● Exercise requirements: Set down the records exactly, and omit any image found in them.

Data extracts Start Marker

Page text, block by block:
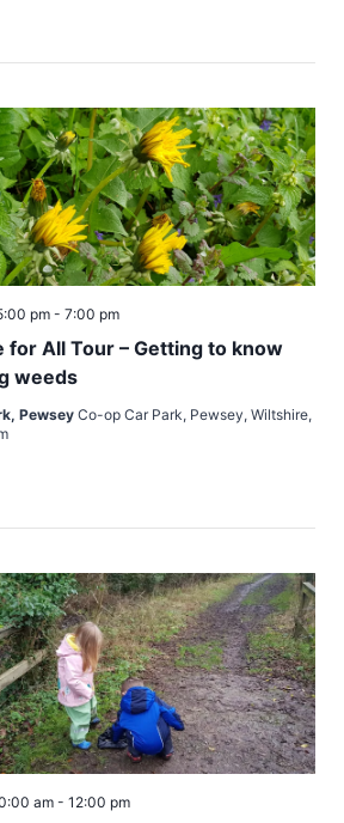
for All Tour – Getting to know
weeds
pm - 7:00 pm
Pewsey Co-op Car Park, Pewsey, Wiltshire,
am- 12:00 pm
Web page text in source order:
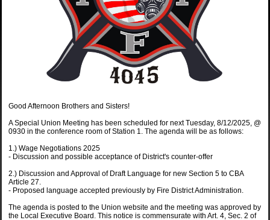
Good Afternoon Brothers and Sisters!
A Special Union Meeting has been scheduled for next Tuesday, 8/12/2025, @
0930 in the conference room of Station 1. The agenda will be as follows:
1.) Wage Negotiations 2025
- Discussion and possible acceptance of District's counter-offer
2.) Discussion and Approval of Draft Language for new Section 5 to CBA
Article 27.
- Proposed language accepted previously by Fire District Administration.
The agenda is posted to the Union website and the meeting was approved by
the Local Executive Board. This notice is commensurate with Art. 4, Sec. 2 of
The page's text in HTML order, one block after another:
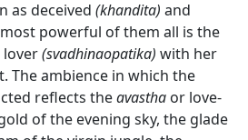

Data extracts End Marker

● Your response:
Page text, block by block:
for All Tour – Getting to know
weeds
pm - 7:00 pm
Pewsey Co-op Car Park, Pewsey, Wiltshire,
am- 12:00 pm
Web page text in source order:
Good Afternoon Brothers and Sisters!
A Special Union Meeting has been scheduled for next Tuesday, 8/12/2025, @
0930 in the conference room of Station 1. The agenda will be as follows:
1.) Wage Negotiations 2025
- Discussion and possible acceptance of District's counter-offer
2.) Discussion and Approval of Draft Language for new Section 5 to CBA
Article 27.
- Proposed language accepted previously by Fire District Administration.
The agenda is posted to the Union website and the meeting was approved by
the Local Executive Board. This notice is commensurate with Art. 4, Sec. 2 of
The page's text in HTML order, one block after another:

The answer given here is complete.